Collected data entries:
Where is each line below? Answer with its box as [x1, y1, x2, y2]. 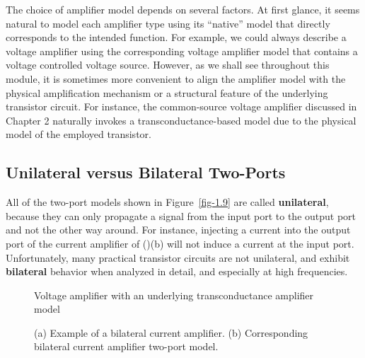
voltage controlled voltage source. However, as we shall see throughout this [6, 57, 330, 72]
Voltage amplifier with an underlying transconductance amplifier [34, 287, 314, 302]
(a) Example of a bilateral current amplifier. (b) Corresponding [34, 325, 308, 340]
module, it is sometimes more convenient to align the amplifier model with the [6, 71, 346, 86]
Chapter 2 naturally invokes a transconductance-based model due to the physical [6, 112, 357, 127]
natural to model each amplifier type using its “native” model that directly [6, 16, 330, 30]
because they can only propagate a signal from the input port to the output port [6, 208, 357, 223]
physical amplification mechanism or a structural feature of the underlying [6, 85, 328, 100]
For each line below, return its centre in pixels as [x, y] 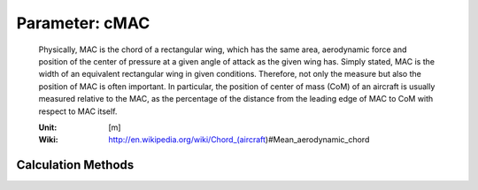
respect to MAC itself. [78, 111]
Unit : [48, 127]
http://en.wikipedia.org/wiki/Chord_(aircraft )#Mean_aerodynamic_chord [239, 140]
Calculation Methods [75, 165]
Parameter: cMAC [83, 23]
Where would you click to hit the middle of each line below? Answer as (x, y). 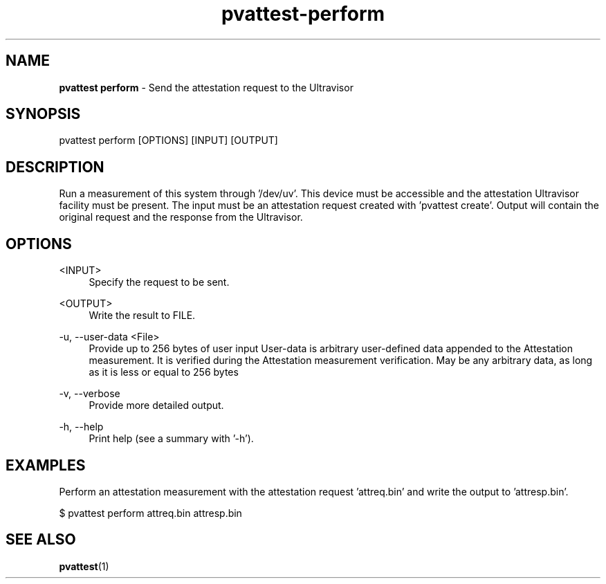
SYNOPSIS (43, 114)
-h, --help (81, 427)
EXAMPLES (46, 465)
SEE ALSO (41, 540)
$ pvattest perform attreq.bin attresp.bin (150, 513)
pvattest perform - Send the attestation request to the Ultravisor (206, 87)
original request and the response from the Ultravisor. (181, 217)
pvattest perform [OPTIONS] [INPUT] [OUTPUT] (168, 140)

### [WORK ORDER]
Set down word for word the lines from the opening of the entries above through the line that contains "natural to model", and omit every picture.

### [COMPLETED EXERCISE]
Where is each line below? Answer with its box as [x1, y1, x2, y2]. 
voltage controlled voltage source. However, as we shall see throughout this [6, 57, 330, 72]
Voltage amplifier with an underlying transconductance amplifier [34, 287, 314, 302]
(a) Example of a bilateral current amplifier. (b) Corresponding [34, 325, 308, 340]
module, it is sometimes more convenient to align the amplifier model with the [6, 71, 346, 86]
Chapter 2 naturally invokes a transconductance-based model due to the physical [6, 112, 357, 127]
natural to model each amplifier type using its “native” model that directly [6, 16, 330, 30]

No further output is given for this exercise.